Eleonore de Ahna (8 January 1838 – 10 May 1865), occasionally also Leonore de Ahna, was a German operatic soprano/mezzo-soprano.

== Life ==
Born in Vienna, Ahna was the daughter of a Bavarian first lieutenant, who later worked as a factory owner. Her mother was born Freiin von Odelga. Her brother was the violinist Heinrich de Ahna. Her niece, the singer Pauline de Ahna, married the composer Richard Strauss.

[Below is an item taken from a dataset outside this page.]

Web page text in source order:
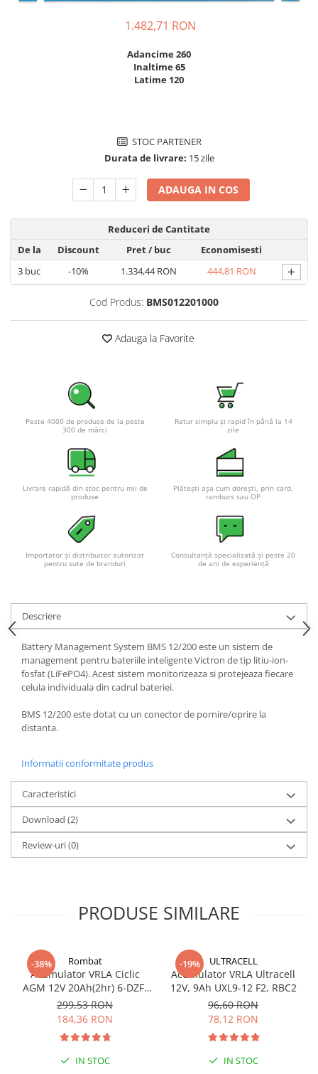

Although Ahna had no plans to go to the theatre at first, the deterioration of her parents' financial circumstances forced her to turn to this profession. She received her vocal training from Eduard Mantius (1806–1874). She made her debut on 2 September 1859 at the Staatsoper Unter den Linden in Berlin in the title role of Donizetti's opera Lucrezia Borgia and soon became popular with the public. On 1 January 1860 she received a permanent engagement. She gave Fidès in Meyerbeer's Le prophète, Ortrud in Wagner's Lohengrin, Elisabeth in Tannhäuser and other roles in Le nozze di Figaro, Don Juan, Rigoletto and in Orfeo ed Euridice. She also gave guest performances outside Berlin.

Ahna died in Berlin at the age of 27 after an inner suffering that first forced her to interrupt her work until she finally completely withdrew from the stage. She was buried in the Alter Domfriedhof der St.-Hedwigs-Gemeinde cemetery. Her grave is decorated with a marble angel by Julius Franz.